Items from a data source
┌──

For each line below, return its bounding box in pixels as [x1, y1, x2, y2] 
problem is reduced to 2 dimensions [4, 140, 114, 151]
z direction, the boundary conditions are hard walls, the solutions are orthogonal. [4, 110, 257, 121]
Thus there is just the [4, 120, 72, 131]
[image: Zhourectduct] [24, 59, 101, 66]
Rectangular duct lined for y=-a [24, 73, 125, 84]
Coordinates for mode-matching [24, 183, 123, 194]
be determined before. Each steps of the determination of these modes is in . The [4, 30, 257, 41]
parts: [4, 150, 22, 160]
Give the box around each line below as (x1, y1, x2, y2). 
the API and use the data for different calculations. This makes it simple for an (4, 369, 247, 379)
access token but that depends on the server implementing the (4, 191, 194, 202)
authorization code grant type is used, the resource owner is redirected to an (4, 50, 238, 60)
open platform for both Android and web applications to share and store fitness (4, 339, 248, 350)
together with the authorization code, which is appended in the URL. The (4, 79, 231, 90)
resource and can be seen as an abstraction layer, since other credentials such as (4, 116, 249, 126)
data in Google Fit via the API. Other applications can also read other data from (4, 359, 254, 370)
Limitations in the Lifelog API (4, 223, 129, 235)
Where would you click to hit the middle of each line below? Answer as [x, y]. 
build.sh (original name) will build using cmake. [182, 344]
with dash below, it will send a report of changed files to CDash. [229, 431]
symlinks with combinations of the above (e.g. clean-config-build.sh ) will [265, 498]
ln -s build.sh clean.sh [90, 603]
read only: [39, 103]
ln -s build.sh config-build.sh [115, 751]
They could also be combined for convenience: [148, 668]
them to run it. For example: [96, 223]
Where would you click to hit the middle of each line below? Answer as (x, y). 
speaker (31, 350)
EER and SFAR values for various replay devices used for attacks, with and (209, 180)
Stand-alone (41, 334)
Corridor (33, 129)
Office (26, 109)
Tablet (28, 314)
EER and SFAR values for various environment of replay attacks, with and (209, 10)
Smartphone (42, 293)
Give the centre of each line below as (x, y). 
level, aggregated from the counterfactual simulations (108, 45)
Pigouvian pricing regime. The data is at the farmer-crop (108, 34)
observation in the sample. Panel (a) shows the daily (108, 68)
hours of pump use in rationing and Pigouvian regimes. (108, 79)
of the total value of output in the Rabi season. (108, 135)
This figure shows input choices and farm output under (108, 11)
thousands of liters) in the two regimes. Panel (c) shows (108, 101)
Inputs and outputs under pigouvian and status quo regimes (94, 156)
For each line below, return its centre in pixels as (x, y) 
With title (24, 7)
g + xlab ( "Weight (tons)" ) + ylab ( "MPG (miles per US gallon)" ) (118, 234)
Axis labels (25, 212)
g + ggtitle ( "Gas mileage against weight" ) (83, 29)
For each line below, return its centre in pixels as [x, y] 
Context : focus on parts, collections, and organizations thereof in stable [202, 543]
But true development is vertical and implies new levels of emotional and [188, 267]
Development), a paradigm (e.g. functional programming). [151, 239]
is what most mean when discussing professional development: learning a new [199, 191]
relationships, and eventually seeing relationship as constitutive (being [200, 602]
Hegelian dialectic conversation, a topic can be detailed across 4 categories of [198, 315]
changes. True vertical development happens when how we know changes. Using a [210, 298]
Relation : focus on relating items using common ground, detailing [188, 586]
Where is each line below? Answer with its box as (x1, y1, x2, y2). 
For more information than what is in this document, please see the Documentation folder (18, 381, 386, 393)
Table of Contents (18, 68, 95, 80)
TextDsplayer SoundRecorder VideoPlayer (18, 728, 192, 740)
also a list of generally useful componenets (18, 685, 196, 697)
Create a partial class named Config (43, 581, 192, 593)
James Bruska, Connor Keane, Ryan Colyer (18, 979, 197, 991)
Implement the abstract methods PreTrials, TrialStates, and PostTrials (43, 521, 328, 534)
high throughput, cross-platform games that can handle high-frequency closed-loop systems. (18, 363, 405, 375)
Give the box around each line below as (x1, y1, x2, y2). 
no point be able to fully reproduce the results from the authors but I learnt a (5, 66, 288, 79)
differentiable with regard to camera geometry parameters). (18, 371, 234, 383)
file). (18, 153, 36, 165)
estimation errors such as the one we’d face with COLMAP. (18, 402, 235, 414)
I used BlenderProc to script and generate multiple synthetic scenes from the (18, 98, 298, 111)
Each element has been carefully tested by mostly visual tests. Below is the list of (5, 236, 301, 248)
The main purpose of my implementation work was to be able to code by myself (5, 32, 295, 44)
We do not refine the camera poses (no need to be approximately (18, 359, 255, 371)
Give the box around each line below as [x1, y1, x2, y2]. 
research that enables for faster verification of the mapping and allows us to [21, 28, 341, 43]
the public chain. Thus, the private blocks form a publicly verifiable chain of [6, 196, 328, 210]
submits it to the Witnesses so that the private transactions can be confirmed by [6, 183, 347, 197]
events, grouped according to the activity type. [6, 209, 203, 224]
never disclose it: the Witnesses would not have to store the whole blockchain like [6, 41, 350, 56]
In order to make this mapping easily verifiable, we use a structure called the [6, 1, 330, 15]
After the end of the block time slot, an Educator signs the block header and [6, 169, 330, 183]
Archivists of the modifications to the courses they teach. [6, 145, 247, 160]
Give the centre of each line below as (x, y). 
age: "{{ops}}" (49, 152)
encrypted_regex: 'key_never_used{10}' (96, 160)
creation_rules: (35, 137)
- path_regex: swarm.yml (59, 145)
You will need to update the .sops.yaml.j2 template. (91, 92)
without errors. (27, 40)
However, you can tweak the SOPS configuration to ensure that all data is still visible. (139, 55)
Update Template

└──

▶ **Your instructions**: Please transcribe only the lines in the records above running from the line that has "Axis labels (25, 212)" through the line that has "relationships, and eventually", both included, exactly as they appear.

▶ **Output of the exercise**:
Axis labels (25, 212)
g + ggtitle ( "Gas mileage against weight" ) (83, 29)
For each line below, return its centre in pixels as [x, y] 
Context : focus on parts, collections, and organizations thereof in stable [202, 543]
But true development is vertical and implies new levels of emotional and [188, 267]
Development), a paradigm (e.g. functional programming). [151, 239]
is what most mean when discussing professional development: learning a new [199, 191]
relationships, and eventually seeing relationship as constitutive (being [200, 602]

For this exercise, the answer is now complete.